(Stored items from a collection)
★ ★ ★ ★ ★

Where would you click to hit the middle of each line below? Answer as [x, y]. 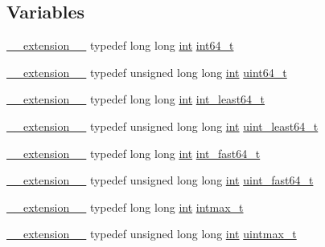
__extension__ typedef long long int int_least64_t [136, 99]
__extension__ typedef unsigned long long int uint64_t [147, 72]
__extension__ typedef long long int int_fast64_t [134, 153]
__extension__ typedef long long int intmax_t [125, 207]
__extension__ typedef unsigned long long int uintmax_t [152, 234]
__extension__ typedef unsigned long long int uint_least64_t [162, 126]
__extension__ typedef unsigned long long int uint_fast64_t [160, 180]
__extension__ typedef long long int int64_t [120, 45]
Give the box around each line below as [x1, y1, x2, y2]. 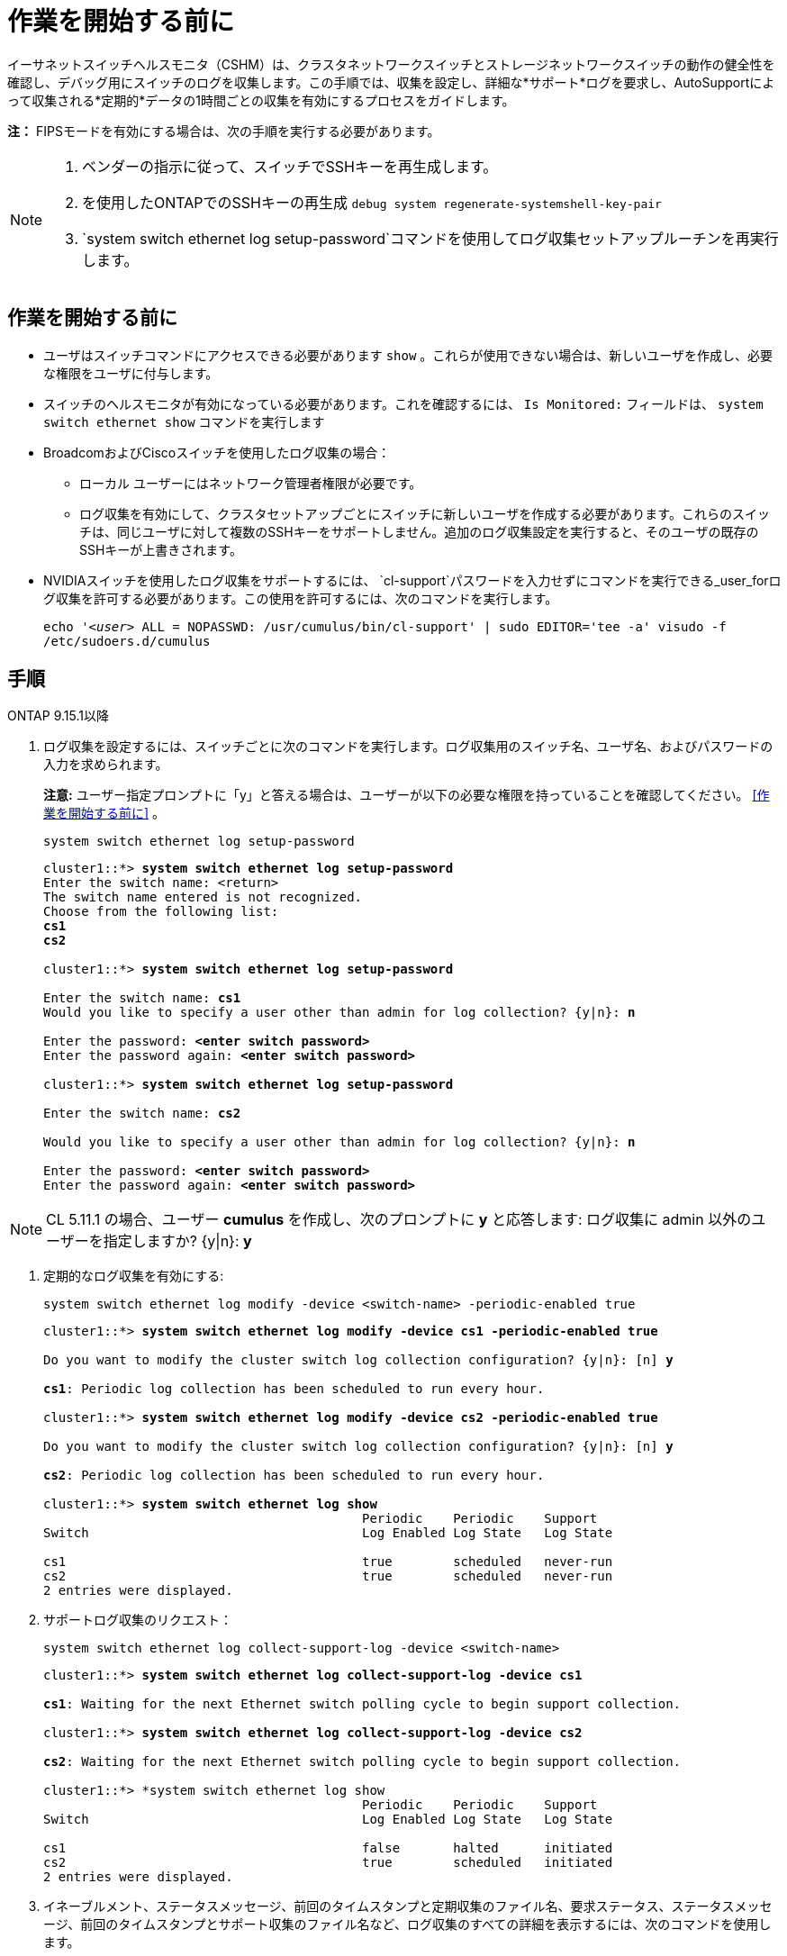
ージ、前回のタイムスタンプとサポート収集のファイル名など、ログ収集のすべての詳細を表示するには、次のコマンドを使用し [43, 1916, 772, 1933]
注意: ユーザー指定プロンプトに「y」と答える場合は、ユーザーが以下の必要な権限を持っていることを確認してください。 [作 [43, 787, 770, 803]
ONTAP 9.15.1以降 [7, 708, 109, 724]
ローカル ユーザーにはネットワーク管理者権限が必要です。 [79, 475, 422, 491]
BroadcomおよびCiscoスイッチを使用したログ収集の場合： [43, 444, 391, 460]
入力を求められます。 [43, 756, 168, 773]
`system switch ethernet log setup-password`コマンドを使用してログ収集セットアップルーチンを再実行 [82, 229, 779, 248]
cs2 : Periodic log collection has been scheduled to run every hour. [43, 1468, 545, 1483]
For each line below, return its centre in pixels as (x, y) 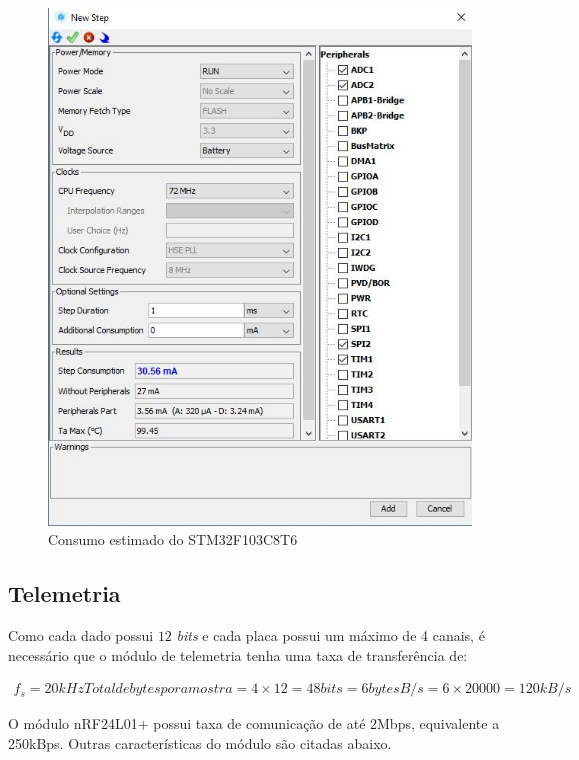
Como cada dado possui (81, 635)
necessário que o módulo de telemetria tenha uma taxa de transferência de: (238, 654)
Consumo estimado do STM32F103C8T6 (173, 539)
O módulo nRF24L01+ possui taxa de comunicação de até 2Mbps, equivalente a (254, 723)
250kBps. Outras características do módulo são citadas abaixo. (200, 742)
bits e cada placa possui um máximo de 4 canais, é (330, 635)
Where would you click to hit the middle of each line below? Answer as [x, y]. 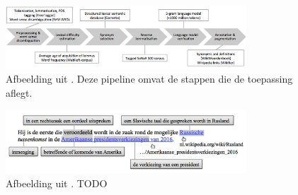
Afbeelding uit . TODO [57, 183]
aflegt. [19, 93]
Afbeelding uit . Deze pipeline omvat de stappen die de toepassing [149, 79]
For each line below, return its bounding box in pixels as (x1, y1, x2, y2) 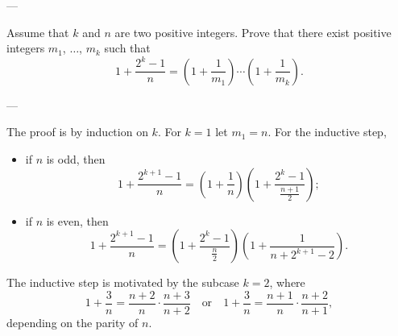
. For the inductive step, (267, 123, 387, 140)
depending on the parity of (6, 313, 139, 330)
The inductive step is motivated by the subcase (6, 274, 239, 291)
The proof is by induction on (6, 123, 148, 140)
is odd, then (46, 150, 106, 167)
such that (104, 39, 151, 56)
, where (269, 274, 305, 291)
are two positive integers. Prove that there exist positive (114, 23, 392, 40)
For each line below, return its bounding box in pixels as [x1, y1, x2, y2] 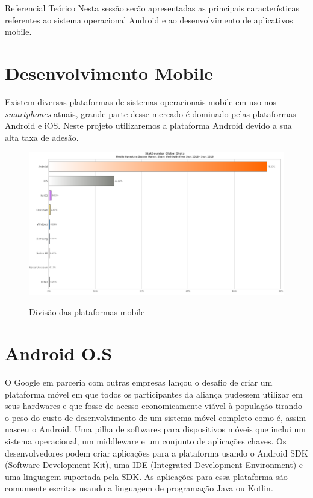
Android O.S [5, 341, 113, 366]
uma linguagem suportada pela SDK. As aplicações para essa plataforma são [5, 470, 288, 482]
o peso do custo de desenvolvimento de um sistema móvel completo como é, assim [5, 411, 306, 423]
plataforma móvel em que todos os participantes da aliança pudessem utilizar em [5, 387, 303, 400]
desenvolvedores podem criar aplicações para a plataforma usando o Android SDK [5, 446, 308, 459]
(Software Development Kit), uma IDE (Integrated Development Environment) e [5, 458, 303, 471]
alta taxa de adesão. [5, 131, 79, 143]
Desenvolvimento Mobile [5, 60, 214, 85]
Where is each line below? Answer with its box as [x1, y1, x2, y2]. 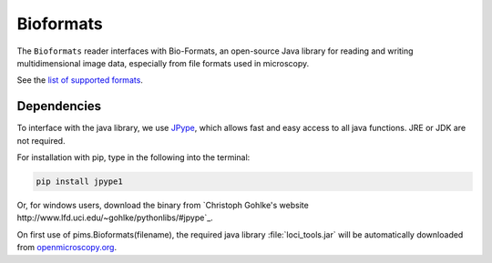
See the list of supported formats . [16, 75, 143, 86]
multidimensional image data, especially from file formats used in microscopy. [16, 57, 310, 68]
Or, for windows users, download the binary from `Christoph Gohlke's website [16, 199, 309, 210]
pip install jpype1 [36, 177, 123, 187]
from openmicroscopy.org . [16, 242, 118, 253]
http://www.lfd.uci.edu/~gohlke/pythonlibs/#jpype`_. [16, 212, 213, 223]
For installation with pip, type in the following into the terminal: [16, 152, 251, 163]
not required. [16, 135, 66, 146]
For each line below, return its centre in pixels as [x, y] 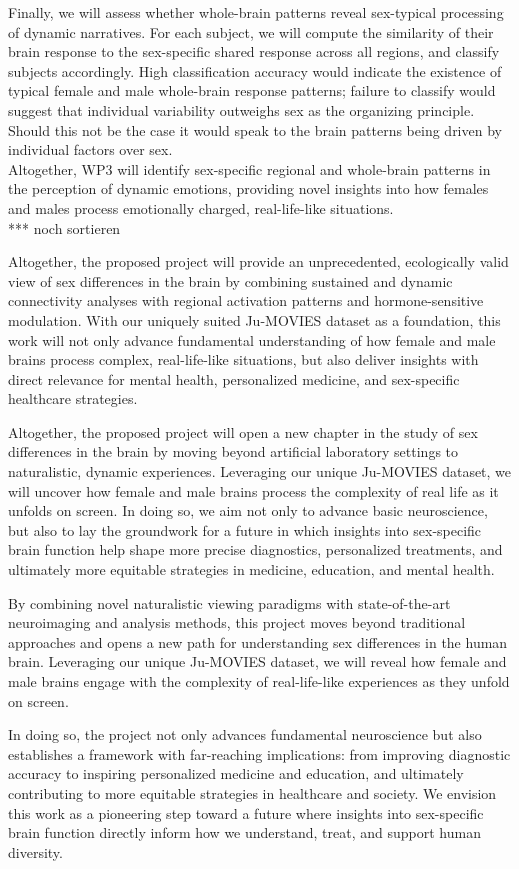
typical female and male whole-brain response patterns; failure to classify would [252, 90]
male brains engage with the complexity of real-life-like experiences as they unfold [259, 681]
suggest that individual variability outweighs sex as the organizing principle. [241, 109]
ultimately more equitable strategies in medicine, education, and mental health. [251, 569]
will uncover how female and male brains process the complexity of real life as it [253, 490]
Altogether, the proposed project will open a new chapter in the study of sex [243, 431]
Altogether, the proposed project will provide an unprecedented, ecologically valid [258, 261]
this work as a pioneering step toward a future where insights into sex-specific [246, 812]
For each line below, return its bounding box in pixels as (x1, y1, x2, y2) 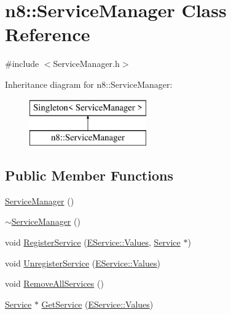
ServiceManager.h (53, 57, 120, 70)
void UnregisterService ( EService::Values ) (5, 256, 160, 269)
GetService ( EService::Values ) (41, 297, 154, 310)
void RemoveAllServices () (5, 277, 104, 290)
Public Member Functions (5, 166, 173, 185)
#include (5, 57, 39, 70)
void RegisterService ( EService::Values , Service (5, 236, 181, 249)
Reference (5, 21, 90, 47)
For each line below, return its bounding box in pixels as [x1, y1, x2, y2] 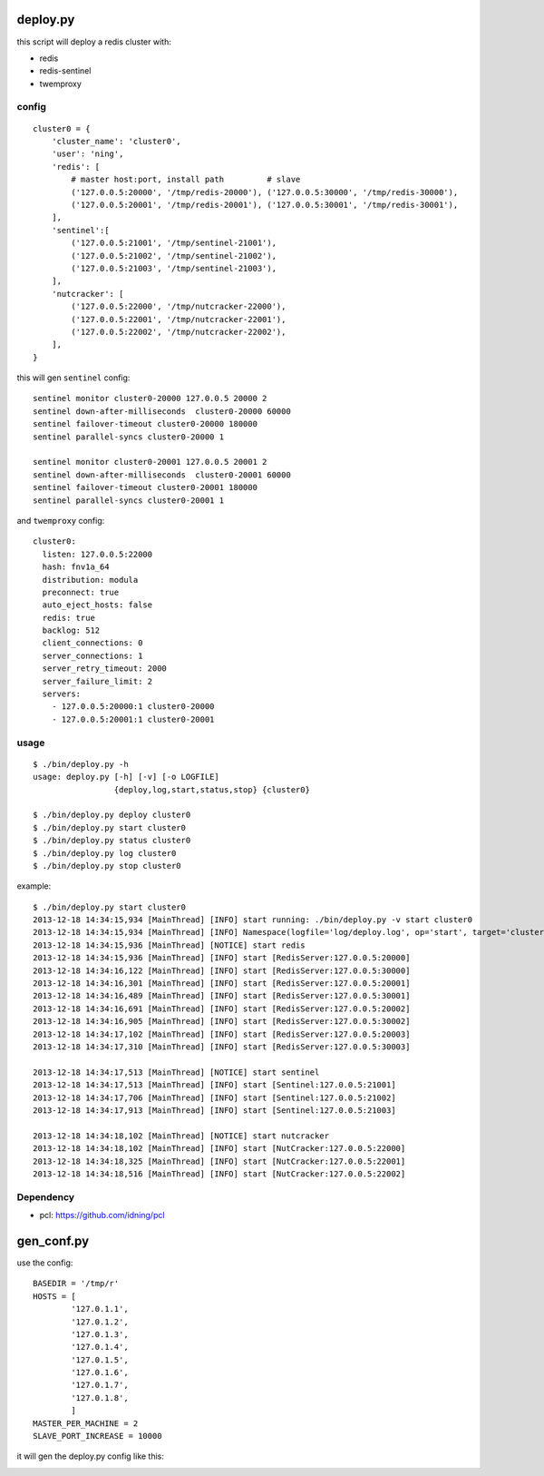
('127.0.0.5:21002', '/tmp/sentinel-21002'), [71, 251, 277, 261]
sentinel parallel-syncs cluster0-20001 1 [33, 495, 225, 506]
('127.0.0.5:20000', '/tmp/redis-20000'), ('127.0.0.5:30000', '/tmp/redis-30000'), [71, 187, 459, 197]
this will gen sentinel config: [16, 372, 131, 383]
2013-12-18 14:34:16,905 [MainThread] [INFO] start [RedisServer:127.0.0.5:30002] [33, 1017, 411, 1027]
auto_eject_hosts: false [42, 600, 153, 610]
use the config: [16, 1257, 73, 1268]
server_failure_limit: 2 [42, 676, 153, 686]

★ ★ ★ ★ ★

_GOAL OF THE EXERCISE_.
Your answer should hold every line of the entries that contains the string "EService".

_PROBLEM SOLUTION_.
void UnregisterService ( EService::Values ) (5, 256, 160, 269)
GetService ( EService::Values ) (41, 297, 154, 310)
void RegisterService ( EService::Values , Service (5, 236, 181, 249)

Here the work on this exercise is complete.